Unincorporated community in Alabama, United States

Suggsville is an unincorporated community in Clarke County, Alabama.

==History==
Suggsville was laid out as a town in 1819 at the crossing of the Old Line Road and Federal Road. The name was chosen in honor of a local storekeeper, William Suggs. The first newspaper in Clarke County was published here, the Clarke County Post.
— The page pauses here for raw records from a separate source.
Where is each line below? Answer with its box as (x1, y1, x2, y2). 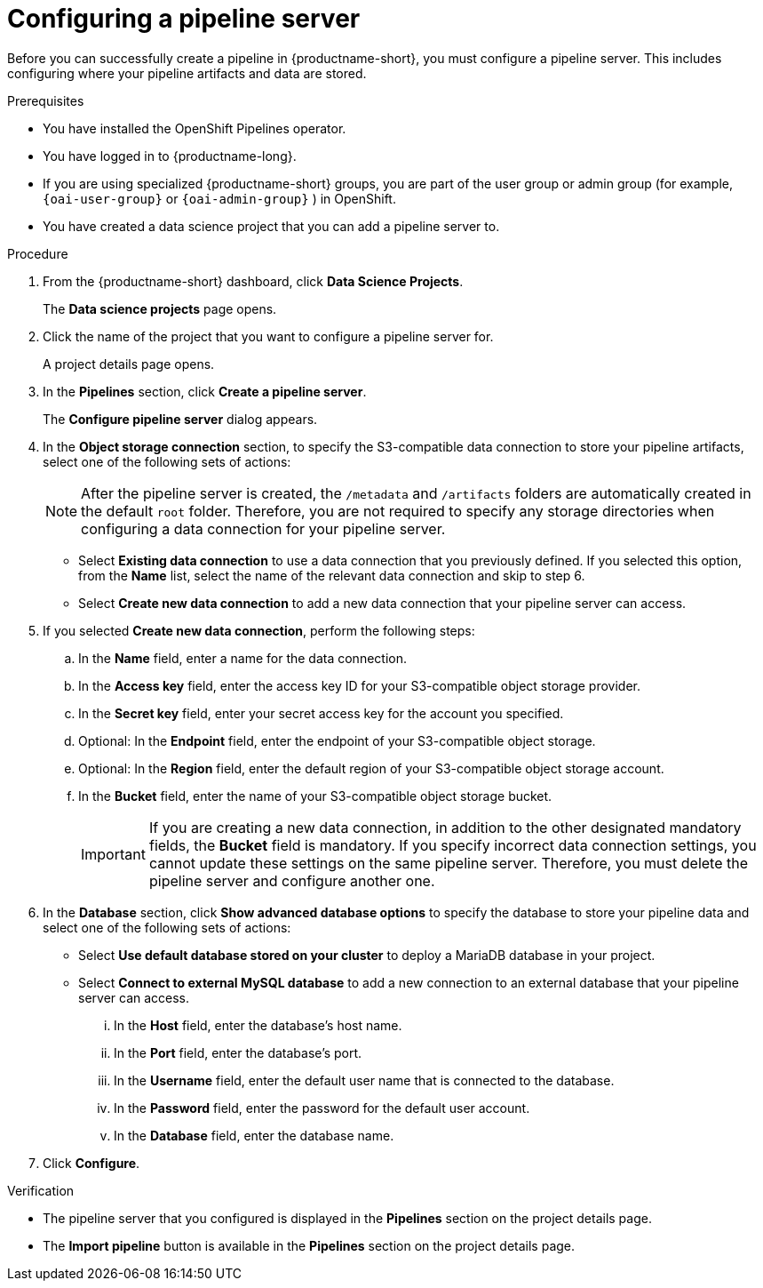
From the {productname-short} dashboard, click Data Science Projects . (43, 273, 464, 289)
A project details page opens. (43, 356, 215, 372)
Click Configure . (43, 1155, 140, 1171)
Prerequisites (7, 92, 84, 108)
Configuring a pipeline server (7, 4, 361, 34)
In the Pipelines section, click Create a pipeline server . (43, 383, 367, 399)
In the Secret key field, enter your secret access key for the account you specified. (78, 705, 564, 721)
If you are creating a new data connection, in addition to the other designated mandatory (148, 818, 742, 836)
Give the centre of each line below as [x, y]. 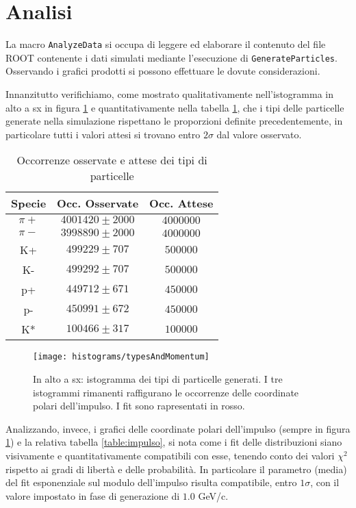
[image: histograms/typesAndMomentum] [121, 357]
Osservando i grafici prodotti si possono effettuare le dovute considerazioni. [163, 71]
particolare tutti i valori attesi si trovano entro [103, 134]
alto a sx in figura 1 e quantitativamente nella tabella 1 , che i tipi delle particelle [175, 107]
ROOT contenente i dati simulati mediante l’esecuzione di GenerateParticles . [171, 57]
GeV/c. [213, 495]
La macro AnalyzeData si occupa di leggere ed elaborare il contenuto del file [166, 44]
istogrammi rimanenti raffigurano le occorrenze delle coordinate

The town had many residences, stores, and male and female academies prior to the American Civil War, but declined rapidly in the post-war period.

The community is located near the site of the Creek War stockades Fort Glass and Fort Madison.

The community has one site on the National Register of Historic Places, the Stephen Beech Cleveland House, better known today as "The Lodge".

==Demographics==

As of the 1880 U.S. Census, Suggsville as an unincorporated community had 134 persons, then the 3rd largest recorded community in the county behind Grove Hill and Choctaw Corner, today's Thomasville.

Historical population
| Census | Pop. | Note | %± |
| 1880 | 134 |  | — |
U.S. Decennial Census

==Geography==
Suggsville is located at and has an elevation of 381 ft.

==Notable people==
- Red Barnes, former Major League Baseball player, cousin of Sam Barnes
- Sam Barnes, former Major League Baseball player
- Charles Rudolph d'Olive, World War I flying ace credited with five aerial victories. Born in Suggsville.